Создать контурный график из Pandas Groupby Dataframe

У меня есть Pandas Dataframe:

In [66]: hdf.size() Out[66]: ab 0 0.0 21004 0.1 119903 0.2 186579 0.3 417349 0.4 202723 0.5 100906 0.6 56386 0.7 6080 0.8 3596 0.9 2391 1.0 1963 1.1 1730 1.2 1663 1.3 1614 1.4 1309 ... 186 0.2 15 0.3 9 0.4 21 0.5 4 187 0.2 3 0.3 10 0.4 22 0.5 10 188 0.0 11 0.1 19 0.2 20 0.3 13 0.4 7 0.5 5 0.6 1 Length: 4572, dtype: int64 

Вы видите, a от 0 … 188 и b в каждой группе от некоторого значения до некоторого значения. И как обозначенное Z-значение, отсчет появления пары a / b.

Как получить граф или график тепловой карты из сгруппированных данных?

У меня есть это (просят?):

 numcols, numrows = 30, 30 xi = np.linspace(0, 200, numcols) yi = np.linspace(0, 6, numrows) xi, yi = np.meshgrid(xi, yi) zi = griddata(?, ?, hdf.size().values, xi, yi) 

Как получить значения x и y из объекта Groupby и построить контур?

  • что является лучшим / простым в использовании библиотекой шифрования в python
  • Итерация по результату PyoDBC без fetchall ()
  • Пядев - дважды вызывает функцию
  • Есть ли разница в вычислениях для Numpy vs Pandas?
  • Запустить скрипт Python в выбранном файле
  • Асинхронные обратные вызовы и генераторы Python
  • Можно ли использовать pip в Python Tools в Visual Studio?
  • Как перебрать начальные размеры массива Numpy?
  • 2 Solutions collect form web for “Создать контурный график из Pandas Groupby Dataframe”

    Большое спасибо!
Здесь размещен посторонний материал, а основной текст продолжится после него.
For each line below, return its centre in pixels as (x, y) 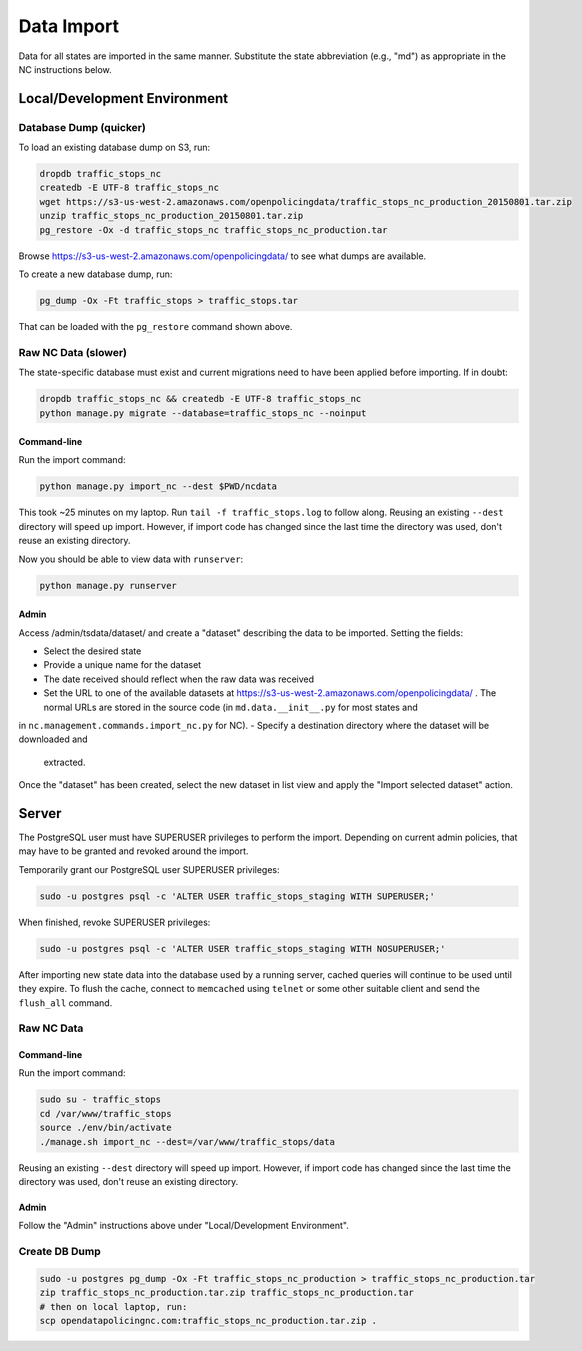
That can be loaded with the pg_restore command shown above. (155, 326)
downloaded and (53, 739)
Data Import (69, 26)
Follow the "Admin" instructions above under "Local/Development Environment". (184, 1226)
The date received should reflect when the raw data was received (179, 679)
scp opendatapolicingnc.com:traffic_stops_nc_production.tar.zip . (208, 1321)
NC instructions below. (65, 69)
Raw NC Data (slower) (72, 352)
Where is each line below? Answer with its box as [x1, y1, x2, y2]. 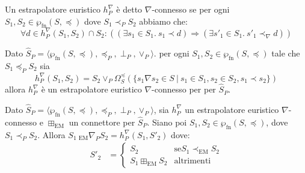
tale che [271, 47, 300, 59]
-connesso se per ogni [152, 3, 230, 15]
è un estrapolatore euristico [41, 83, 142, 96]
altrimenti [174, 156, 211, 165]
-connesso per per [152, 83, 216, 96]
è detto [116, 3, 143, 15]
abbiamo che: [139, 14, 188, 27]
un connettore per [69, 115, 135, 128]
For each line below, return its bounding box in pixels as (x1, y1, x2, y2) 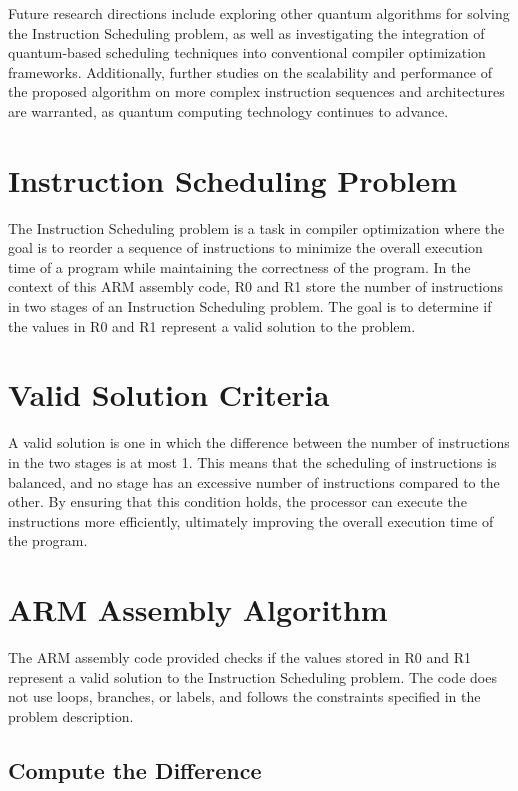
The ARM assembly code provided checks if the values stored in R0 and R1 (8, 647, 471, 668)
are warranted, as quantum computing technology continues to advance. (8, 100, 449, 121)
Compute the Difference (8, 754, 262, 785)
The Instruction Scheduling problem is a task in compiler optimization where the (8, 217, 505, 238)
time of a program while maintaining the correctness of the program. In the (8, 256, 471, 277)
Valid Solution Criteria (8, 374, 330, 415)
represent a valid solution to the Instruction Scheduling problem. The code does (8, 666, 497, 687)
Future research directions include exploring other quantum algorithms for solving (8, 3, 510, 23)
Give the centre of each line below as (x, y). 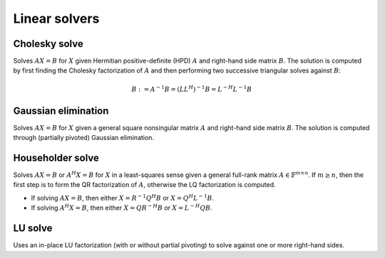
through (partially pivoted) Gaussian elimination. (84, 138)
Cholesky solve (48, 44)
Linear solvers (56, 18)
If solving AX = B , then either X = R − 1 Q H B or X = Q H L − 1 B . (122, 197)
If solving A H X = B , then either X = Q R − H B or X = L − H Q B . (122, 208)
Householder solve (56, 157)
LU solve (33, 229)
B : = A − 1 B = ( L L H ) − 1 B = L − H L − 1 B (192, 88)
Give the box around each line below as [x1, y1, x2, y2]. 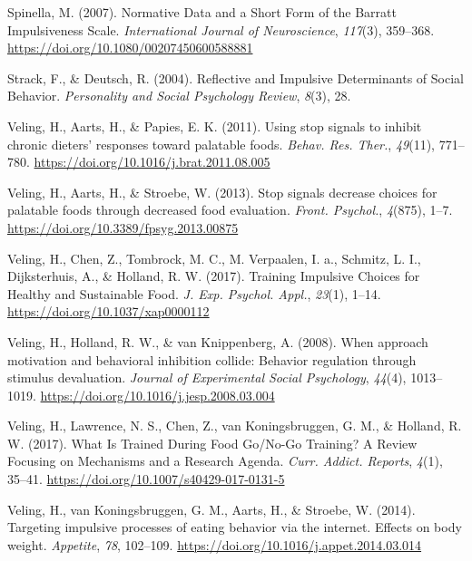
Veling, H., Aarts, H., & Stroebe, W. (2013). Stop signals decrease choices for [7, 182, 438, 201]
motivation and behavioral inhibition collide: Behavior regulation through [7, 350, 417, 369]
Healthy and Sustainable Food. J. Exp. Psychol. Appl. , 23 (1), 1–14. [7, 284, 381, 303]
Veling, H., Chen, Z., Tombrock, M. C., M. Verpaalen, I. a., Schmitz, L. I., [7, 248, 421, 267]
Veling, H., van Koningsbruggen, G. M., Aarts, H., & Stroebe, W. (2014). [7, 499, 416, 518]
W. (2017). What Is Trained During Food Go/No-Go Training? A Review [7, 433, 418, 452]
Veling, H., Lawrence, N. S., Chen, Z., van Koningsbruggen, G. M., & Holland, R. [7, 416, 462, 435]
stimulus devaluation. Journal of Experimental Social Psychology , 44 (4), [7, 368, 407, 387]
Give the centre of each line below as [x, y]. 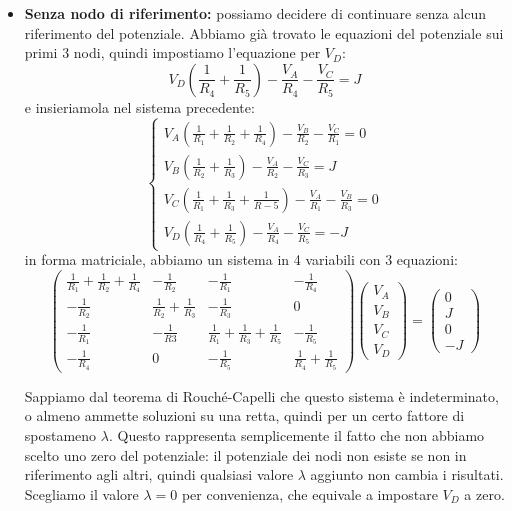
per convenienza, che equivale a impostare [309, 493]
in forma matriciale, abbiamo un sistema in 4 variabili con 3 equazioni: [241, 259]
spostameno [60, 434]
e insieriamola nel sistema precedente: [139, 106]
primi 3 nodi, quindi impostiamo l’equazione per [172, 52]
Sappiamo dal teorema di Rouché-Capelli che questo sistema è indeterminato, [261, 395]
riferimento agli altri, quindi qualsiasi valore [159, 474]
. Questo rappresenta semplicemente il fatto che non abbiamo [296, 434]
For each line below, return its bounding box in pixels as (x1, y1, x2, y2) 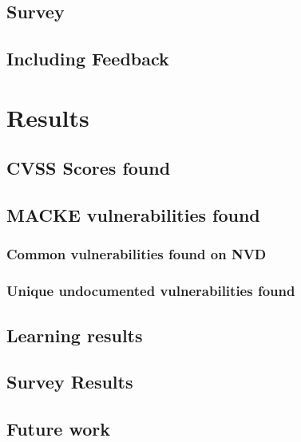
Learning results (6, 322, 143, 347)
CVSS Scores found (6, 156, 171, 180)
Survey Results (6, 369, 133, 394)
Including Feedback (6, 46, 169, 71)
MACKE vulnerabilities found (6, 203, 260, 227)
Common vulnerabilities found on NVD (6, 244, 267, 264)
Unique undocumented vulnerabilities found (6, 281, 295, 301)
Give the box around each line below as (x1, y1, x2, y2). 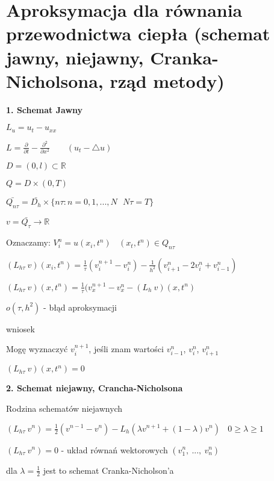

Моя ошибка заключалась в том, что я не понимал, что мне нужно применить некоторую функцию к файлу данных groupby, например .size() , чтобы работать с ним …

     hdf = aggdf.groupby(['a','b']).size() hdf 

    дает мне

     ab 1 -2.0 1 -1.9 1 -1.8 1 -1.7 2 -1.6 5 -1.5 10 -1.4 9 -1.3 21 -1.2 34 -1.1 67 -1.0 65 -0.9 94 -0.8 180 -0.7 242 -0.6 239 ... 187 0.4 22 0.5 10 188 -0.6 2 -0.5 2 -0.4 1 -0.3 2 -0.2 5 -0.1 10 -0.0 18 0.1 19 0.2 20 0.3 13 0.4 7 0.5 5 0.6 1 Length: 8844, dtype: int64 

    С этим и вашей помощью CT Zhu я мог бы сделать

     hdfreset = hdf.reset_index() hdfreset.columns = ['a', 'b', 'occurrence'] hdfpivot=hdfreset.pivot('a', 'b') 

    и это, наконец, дало мне правильные значения для

     X=hdfpivot.columns.levels[1].values Y=hdfpivot.index.values Z=hdfpivot.values Xi,Yi = np.meshgrid(X, Y) plt.contourf(Yi, Xi, Z, alpha=0.7, cmap=plt.cm.jet); 

    что приводит к этому красивому контуру:

    введите описание изображения здесь

    Добро пожаловать в SO.

    Понятно, что для каждого из ваших уровней «a» количество уровней «b» не одинаково, поэтому я предлагаю следующее решение:

     In [44]: print df #an example, you can get your dataframe in to this by rest_index() ab value 0 0 1 0.336885 1 0 2 0.276750 2 0 3 0.796488 3 1 1 0.156050 4 1 2 0.401942 5 1 3 0.252651 6 2 1 0.861911 7 2 2 0.914803 8 2 3 0.869331 9 3 1 0.284757 10 3 2 0.488330 [11 rows x 3 columns] In [45]: #notice that you will have some 'NAN' values df=df.pivot('a', 'b', 'value') In [46]: X=df.columns.values Y=df.index.values Z=df.values x,y=np.meshgrid(X, Y) plt.contourf(x, y, Z) #the NAN will be plotted as white spaces Out[46]: <matplotlib.contour.QuadContourSet instance at 0x1081385a8> 

    введите описание изображения здесь

    Python - лучший язык программирования в мире.